The work on resilient solvers revealed several interesting features of the domain decomposition approach for the resolution of stochastic partial differential equations. In particular, the idea of sampling over a subdomain the original problem allows to effectively represent its stochastic solution in a reduced (or condensed) format and low-dimensional PC basis. This feature can be exploited to efficiently compute the Karhunen-Loève expansion over spatial domains, a task that is at the root of most stochastic spectral representations of uncertainty. We are currently working on exploiting further the stochastic complexity reduction of the local problems, to accelerate the Monte-Carlo sampling of stochastic elliptic equations.

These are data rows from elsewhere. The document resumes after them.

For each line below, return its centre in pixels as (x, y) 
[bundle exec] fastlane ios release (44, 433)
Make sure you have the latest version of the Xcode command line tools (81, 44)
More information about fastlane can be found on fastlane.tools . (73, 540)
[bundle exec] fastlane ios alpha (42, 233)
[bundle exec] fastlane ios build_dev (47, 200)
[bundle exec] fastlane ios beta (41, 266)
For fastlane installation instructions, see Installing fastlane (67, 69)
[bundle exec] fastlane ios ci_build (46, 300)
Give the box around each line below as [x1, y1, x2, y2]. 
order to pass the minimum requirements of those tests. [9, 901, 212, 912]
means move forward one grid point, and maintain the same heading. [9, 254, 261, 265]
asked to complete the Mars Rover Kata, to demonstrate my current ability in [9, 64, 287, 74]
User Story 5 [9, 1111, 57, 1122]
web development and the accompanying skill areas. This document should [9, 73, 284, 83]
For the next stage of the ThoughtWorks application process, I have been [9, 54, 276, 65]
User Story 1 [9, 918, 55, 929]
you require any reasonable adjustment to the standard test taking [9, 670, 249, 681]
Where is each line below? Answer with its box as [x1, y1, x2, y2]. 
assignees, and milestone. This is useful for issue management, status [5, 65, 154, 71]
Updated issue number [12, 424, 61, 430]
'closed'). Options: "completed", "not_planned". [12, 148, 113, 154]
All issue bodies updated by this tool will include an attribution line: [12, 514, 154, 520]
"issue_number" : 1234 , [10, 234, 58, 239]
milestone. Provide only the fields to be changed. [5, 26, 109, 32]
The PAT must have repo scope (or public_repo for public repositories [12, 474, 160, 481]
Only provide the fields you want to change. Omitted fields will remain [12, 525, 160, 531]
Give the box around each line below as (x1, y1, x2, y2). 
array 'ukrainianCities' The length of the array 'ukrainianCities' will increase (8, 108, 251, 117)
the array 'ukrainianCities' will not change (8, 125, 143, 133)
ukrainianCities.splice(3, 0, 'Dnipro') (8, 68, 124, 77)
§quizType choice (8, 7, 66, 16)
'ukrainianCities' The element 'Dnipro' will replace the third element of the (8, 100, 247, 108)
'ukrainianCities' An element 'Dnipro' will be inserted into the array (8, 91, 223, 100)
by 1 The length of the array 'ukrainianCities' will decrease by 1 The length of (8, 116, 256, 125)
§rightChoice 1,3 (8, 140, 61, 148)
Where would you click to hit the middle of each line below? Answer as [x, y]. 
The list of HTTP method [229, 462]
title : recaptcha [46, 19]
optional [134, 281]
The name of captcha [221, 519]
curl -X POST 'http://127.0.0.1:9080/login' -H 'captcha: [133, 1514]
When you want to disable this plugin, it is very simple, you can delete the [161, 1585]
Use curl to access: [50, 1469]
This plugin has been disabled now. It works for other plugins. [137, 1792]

Parallel Domain Decomposition Method for the of the Karhunen-Loève Expansion. In this work we develop a method to efficiently determine the dominant Karhunen-Loève (KL) modes of a random process; more generally, the method solves Fredholm equations of the second kind. The truncated KL expansion is one of the most common techniques for the approximation of random processes, primarily because it is an optimal representation, in the mean squared error sense, with respect to the number of random variables in the representation. However, finding the KL expansion involves solving integral problems, which tends to be computationally demanding. This work addresses this issue by means of a divide-and-conquer strategy based on a domain decomposition approach, enabling the efficient computation of a possibly large number of dominant KL modes. Specifically, the computational domain is partitioned into smaller non-overlapping subdomains, over which independent local KL decompositions are performed to generate local bases which are subsequently used to discretize the global modes over the entire domain. The latter are determined by means of a Galerkin projection. The procedure leads to the resolution of a reduced Galerkin problem, whose size is not related to the dimension of the underlying discretization space, but is actually determined by the desired accuracy and the number of subdomains. It can also be easily implemented in parallel. Extensive numerical tests are used to validate the methodology and assess its serial and parallel performance.

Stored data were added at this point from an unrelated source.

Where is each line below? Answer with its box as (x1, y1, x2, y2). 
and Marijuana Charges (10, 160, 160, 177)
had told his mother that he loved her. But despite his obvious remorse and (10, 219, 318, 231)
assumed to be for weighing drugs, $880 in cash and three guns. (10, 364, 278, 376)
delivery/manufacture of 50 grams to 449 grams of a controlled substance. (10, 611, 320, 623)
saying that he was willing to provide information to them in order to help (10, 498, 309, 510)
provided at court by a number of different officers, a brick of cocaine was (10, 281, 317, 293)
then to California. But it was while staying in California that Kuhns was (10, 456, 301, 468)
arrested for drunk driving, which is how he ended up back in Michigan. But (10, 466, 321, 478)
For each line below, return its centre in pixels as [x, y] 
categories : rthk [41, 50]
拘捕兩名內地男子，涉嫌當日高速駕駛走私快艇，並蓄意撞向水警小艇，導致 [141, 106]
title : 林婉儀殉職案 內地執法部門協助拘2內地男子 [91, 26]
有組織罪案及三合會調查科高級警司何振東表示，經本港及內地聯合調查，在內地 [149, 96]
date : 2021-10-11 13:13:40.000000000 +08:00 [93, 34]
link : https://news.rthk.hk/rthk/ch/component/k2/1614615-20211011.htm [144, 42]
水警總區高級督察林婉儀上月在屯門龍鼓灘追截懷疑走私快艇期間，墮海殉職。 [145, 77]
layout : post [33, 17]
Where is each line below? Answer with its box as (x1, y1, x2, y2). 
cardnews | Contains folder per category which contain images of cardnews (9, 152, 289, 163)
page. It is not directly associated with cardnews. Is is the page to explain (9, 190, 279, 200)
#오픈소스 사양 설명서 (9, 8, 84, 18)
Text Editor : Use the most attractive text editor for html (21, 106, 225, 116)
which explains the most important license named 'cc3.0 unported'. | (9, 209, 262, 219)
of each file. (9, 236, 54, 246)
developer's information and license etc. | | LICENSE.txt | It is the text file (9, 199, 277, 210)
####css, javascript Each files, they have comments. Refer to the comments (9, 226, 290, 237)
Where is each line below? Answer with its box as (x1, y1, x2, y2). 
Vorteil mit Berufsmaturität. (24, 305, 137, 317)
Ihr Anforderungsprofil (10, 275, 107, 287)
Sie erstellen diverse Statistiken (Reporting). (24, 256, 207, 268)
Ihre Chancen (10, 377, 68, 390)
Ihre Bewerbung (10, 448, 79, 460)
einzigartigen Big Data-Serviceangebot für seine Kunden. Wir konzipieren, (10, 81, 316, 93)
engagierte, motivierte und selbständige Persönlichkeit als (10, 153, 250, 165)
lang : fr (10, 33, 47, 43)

PC acceleration of Domain Decomposition based Monte Carlo method for Elliptic PDEs. The local expansion of the diffusivity fields at the level of a subdomain, using few local random variables, suggests the possibility of locally expanding the elliptic solution using a low dimensional PC basis. Unfortunately, this is not feasible because the boundary values of a subdomain usually involve dependences with respect to all other subdomains and their associated random variables. Still, decomposition the reduced problem for all subdomains boundary unknowns as a sum of contributions from the subdomains, we show that these elementary contributions can be expanded using low dimensional PC basis. This possibility is exploited to accelerate the Monte Carlo procedure to generate efficiently samples of the stochastic solution. We propose a fully parallel method where PC approximations of the subdomain contributions to the boundary-to boundary maps are first computed in a preprocessing stage. Then, in the sampling stage, local random variables parameterizing the diffusivity field are jointly sampled to generate approximate condensed problem which are subsequently solved to obtain samples of the solution. The acceleration comes from the need of reconstructing for each samples the boundary-to-boundary maps, or solving multiple local problems if an iterative solver is considered. The scalability of the method is also investigated.